Usted está aquí: martes 3 de abril de 2007 Opinión Malvinas

Pedro Miguel

Malvinas

Entre los saldos oficiales de la Guerra de las Malvinas figura que cuatro buques argentinos fueron hundidos y uno más resultó con daños de gravedad. Las pérdidas inglesas en este rubro fueron de seis y 15; en total, cinco contra 21. La razón de esta aparente paradoja es simple: la armada argentina no salió nunca de puerto porque sus jefes sabían que sus barcos eran del todo incapaces, por su obsolescencia y sus carencias tecnológicas, de enfrentarse con los británicos.

Así fue toda la guerra: la dictadura militar de Buenos Aires peleó la guerra marítima sin barcos, libró la guerra aérea con aviones faltos de los instrumentos y las municiones adecuadas, y en tierra obligó a unos reclutas aterrorizados y mal armados a enfrentar el embate de cuerpos especiales dotados de artillería y blindados modernos.

Aquello fue desde el principio un monumento a la ineptitud: un acto bélico realizado sin un análisis estratégico previo, sin trabajo de inteligencia, sin preparación diplomática, sin propaganda y -lo más imperdonable- sin capacidad militar.

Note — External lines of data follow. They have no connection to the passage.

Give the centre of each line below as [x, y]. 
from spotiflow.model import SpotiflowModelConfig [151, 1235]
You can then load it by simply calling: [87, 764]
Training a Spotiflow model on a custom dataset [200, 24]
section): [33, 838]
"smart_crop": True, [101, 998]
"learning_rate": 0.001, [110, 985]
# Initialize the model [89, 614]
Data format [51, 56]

Leopoldo Fortunato Galtieri ordenó la ocupación de las Malvinas pensando, si es que logró pensar, que Inglaterra se resignaría a perder su enclave remoto, que Washington se pondría del lado de Buenos Aires y en contra de Londres o que al menos mantendría la neutralidad, que si las cosas no salían como esperaba la fuerza aérea argentina barrería a la armada real británica y tal vez, en el peor de los casos, que la Divina Providencia saldría en defensa de la dictadura.

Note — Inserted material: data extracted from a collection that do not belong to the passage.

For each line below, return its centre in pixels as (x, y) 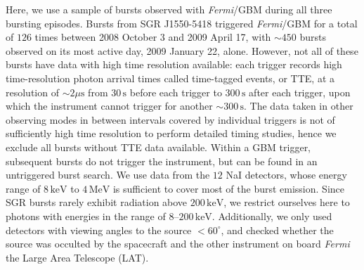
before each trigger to (176, 92)
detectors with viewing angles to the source (99, 230)
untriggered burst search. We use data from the (108, 175)
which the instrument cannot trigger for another (109, 106)
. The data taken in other (299, 106)
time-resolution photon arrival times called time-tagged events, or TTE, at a (170, 78)
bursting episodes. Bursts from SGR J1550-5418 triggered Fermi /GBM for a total (182, 23)
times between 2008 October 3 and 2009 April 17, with (153, 37)
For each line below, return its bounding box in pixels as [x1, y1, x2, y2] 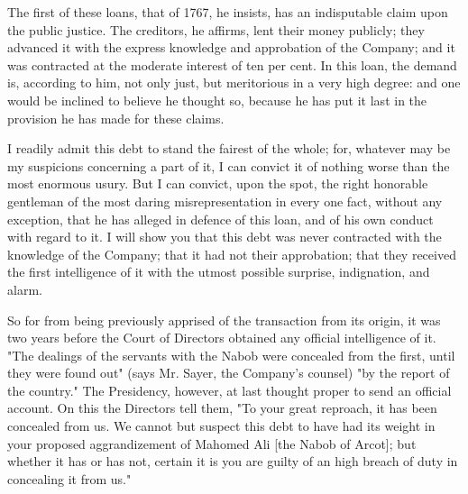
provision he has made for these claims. [7, 108, 225, 127]
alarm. [7, 279, 42, 298]
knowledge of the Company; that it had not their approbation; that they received [7, 244, 456, 263]
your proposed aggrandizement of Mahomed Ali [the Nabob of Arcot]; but [7, 434, 417, 453]
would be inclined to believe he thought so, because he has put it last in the [7, 90, 427, 109]
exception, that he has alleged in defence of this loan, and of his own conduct [7, 209, 434, 228]
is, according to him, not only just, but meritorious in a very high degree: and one [7, 73, 461, 92]
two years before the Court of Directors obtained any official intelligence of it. [7, 328, 436, 347]

Una vez tomadas las islas por bisoños del ejército argentino, sus jefes cayeron en la cuenta, en la remota Buenos Aires, que no había manera de defender la posición ante un ataque en forma: la Armada carecía de medios para contrarrestar a los submarinos ingleses, su portaaviones no estaba preparado para servir de base a los únicos cinco cazabombarderos marítimos modernos (Super Etendart) y la pista del aeropuerto de Puerto Stanley, demasiado corta, no permitía que operaran desde ella los aviones de combate de la Fuerza Aérea: Mirage y Dagger y Skyhawk A-4. Las únicas concesiones realizadas por la Divina Providencia a los militares argentinos fueron los hundimientos del Sheffield -por entonces, el buque de guerra más moderno de la Armada Real- y del carguero Atlantic Conveyor, a cargo de los Super Etendart del segundo escuadrón aeronaval. En esos dos ataques los argentinos invirtieron la totalidad de sus misiles Exocet (cinco) y a partir de entonces no tuvieron más remedio que lanzar a sus aviadores en misiones casi suicidas a aventar bombas de caída libre sobre los barcos ingleses.

En 1990-1991 Saddam Hussein habría podido leer con gran provecho los resultados del conflicto bélico ocurrido ocho años antes en el remoto Atlántico Sur, pero persistió en su idea de enfrentar en apabullantes condiciones de inferioridad a los ejércitos occidentales.

No era necesario que pasaran 25 o 16 años para caer en la cuenta de que en ambas guerras las naciones tercermundistas involucradas en ellas tenían cero posibilidades de salir triunfantes. Pero da la impresión de que, cuando un régimen subdesarrollado adquiere sus juguetes bélicos, se compra al mismo tiempo una sensación de omnipotencia que puede llegar a costar cientos o miles de muertos.